Showing the equivalence of lagrangians

1. Jan 7, 2013

dingo_d

1. The problem statement, all variables and given/known data

I have a lagrangian written as:

$\mathcal{L}_H = \text{Tr}\left[\,(D_\mu \Phi)^\dagger D^\mu \Phi\right] - \mu^2 \text{Tr}\left[\,\Phi^\dagger \Phi\right] - \lambda (\text{Tr}\left[\,\Phi^\dagger \Phi\right])^2$

Where the field is:

$\Phi \equiv \frac{1}{\sqrt{2}}(i \sigma_{2} \phi^*, \phi) = \frac{1}{\sqrt{2}} \begin{pmatrix}\phi^{0*} & \phi^+ \\-\phi^- & \phi^0\end{pmatrix} \;,$

and

$D_\mu \Phi \equiv \partial_\mu \Phi + i g \frac{\sigma^{i}}{2} W^{i}_\mu \Phi - i \frac{g'}{2} B_\mu \Phi \sigma_3 \;.$

And I need to show that that is the same as:

$\mathcal{L}_H = \left[(\partial_\mu+ig{\bf{T}\cdot W_\mu}+ig'\frac{Y}{2}B_\mu)\phi\right]^\dagger\left[(\partial_\mu+ig{\bf{T}\cdot W_\mu}+ig'\frac{Y}{2}B_\mu)\phi\right]-\mu^2(\phi^\dagger\phi)-\lambda(\phi^\dagger\phi)^2$.

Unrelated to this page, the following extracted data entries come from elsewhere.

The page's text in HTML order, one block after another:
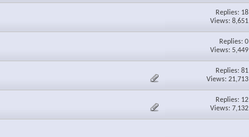
Replies: 18
Views: 8,651
Replies: 0
Views: 5,449
Replies: 81
Views: 21,713
Replies: 12
Views: 7,132
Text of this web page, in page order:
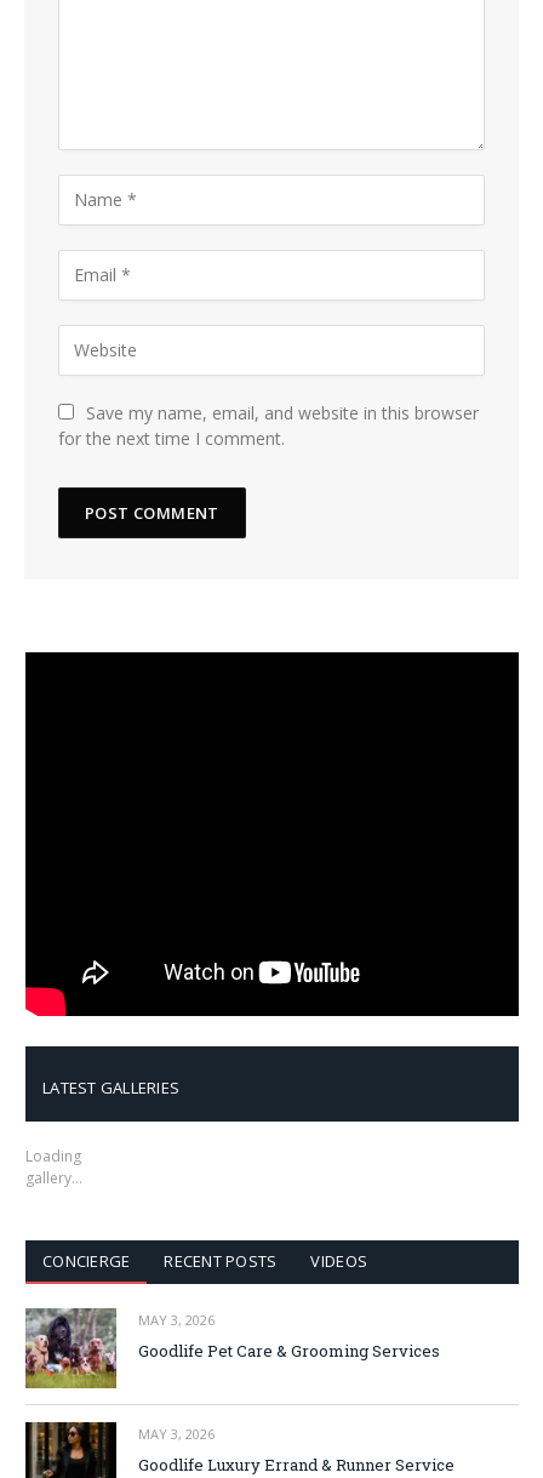
Save my name, email, and website in this browser
for the next time I comment.
LATEST GALLERIES
Loading
gallery…
CONCIERGE RECENT POSTS VIDEOS
MAY 3, 2026
Goodlife Pet Care & Grooming Services
MAY 3, 2026
Goodlife Luxury Errand & Runner Service
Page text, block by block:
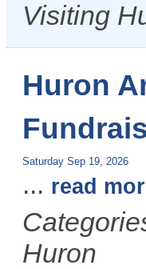
Visiting
Huron
Saturday Sep 19, 2026
... read
Huron
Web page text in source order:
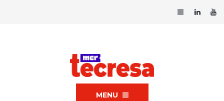
MENU
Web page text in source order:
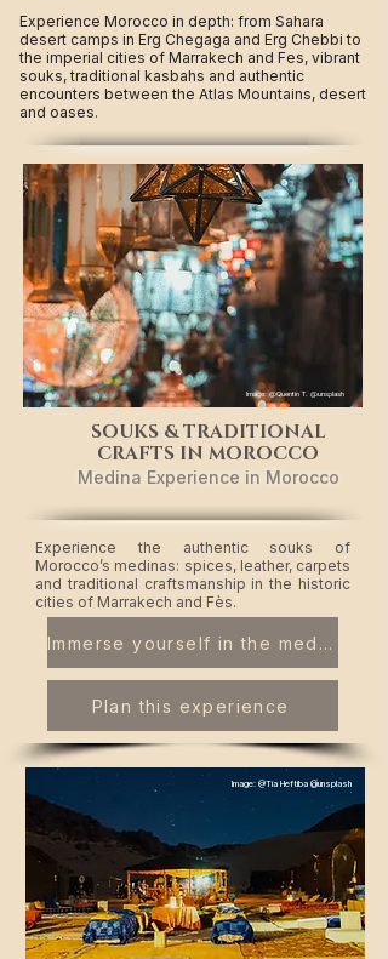
Experience Morocco in depth: from Sahara
desert camps in Erg Chegaga and Erg Chebbi to
the imperial cities of Marrakech and Fes, vibrant
souks, traditional kasbahs and authentic
encounters between the Atlas Mountains, desert
and oases.
Image: @Quentin T. @unsplash
SOUKS & TRADITIONAL
CRAFTS IN MOROCCO
Medina Experience in Morocco
​Experience the authentic souks of
Morocco’s medinas: spices, leather, carpets
and traditional craftsmanship in the historic
cities of Marrakech and Fès.
Immerse yourself in the medina
Plan this experience
Image: @Tia Heftiba @unsplash
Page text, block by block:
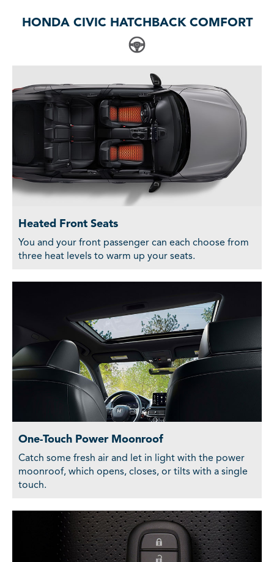
HONDA CIVIC HATCHBACK COMFORT
Heated Front Seats
You and your front passenger can each choose from
three heat levels to warm up your seats.
One-Touch Power Moonroof
Catch some fresh air and let in light with the power
moonroof, which opens, closes, or tilts with a single
touch.
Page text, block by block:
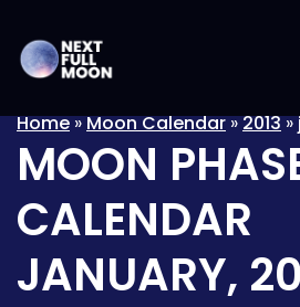
Home»Moon Calendar»2013»
MOON
CALENDAR
JANUARY,
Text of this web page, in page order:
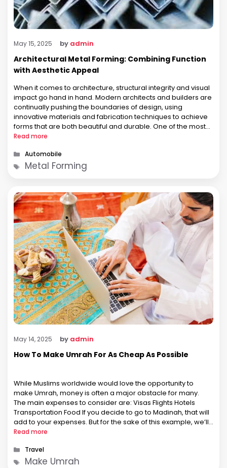
May 15, 2025 by admin
Architectural Metal Forming: Combining Function
with Aesthetic Appeal
When it comes to architecture, structural integrity and visual
impact go hand in hand. Modern architects and builders are
continually pushing the boundaries of design, using
innovative materials and fabrication techniques to achieve
forms that are both beautiful and durable. One of the most
versatile and essential techniques at their disposal is metal
Read more
Categories
Automobile
Tags
Metal Forming
May 14, 2025 by admin
How To Make Umrah For As Cheap As Possible
While Muslims worldwide would love the opportunity to
make Umrah, money is often a major obstacle for many.
The main expenses to consider are: Visas Flights Hotels
Transportation Food If you decide to go to Madinah, that will
add to your expenses. But for the sake of this example, we’ll
assume you want all expenses …
Read more
Categories
Travel
Tags
Make Umrah
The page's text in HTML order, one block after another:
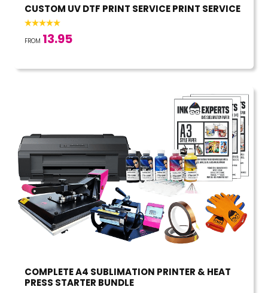
CUSTOM UV DTF PRINT SERVICE PRINT SERVICE
FROM 13.95
COMPLETE A4 SUBLIMATION PRINTER & HEAT
PRESS STARTER BUNDLE
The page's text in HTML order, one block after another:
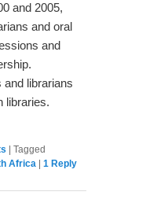
and 2005,
and oral
and
librarians
libraries.
|Tagged
Africa |1 Reply
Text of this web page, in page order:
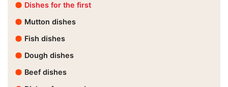
Dishes for the first
Mutton dishes
Fish dishes
Dough dishes
Beef dishes
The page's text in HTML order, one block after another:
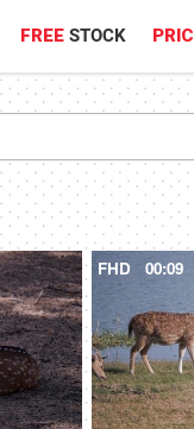
FREE STOCK PRIC
FHD 00:09
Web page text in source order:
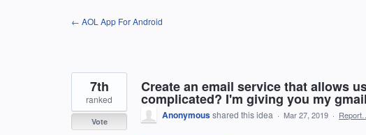
← AOL App For Android
Create an email service that allows
complicated? I'm giving you my
7th
ranked
Vote
Anonymousshared this idea · Mar 27, 2019 · Report…

Now, I have easily shown that the potential part really is the same, by explicitly doing matrix multiplication, and showing that the expression with the trace is the same as the one without, but how to show the kinetic part? What to do here?

Any help is welcome :)

2. Jan 9, 2013

fzero

You haven't specified the weak isospin $\mathbf{T}$ and hypercharge operator $Y$, but I think you will find that they are precisely defined so that this equivalence follows.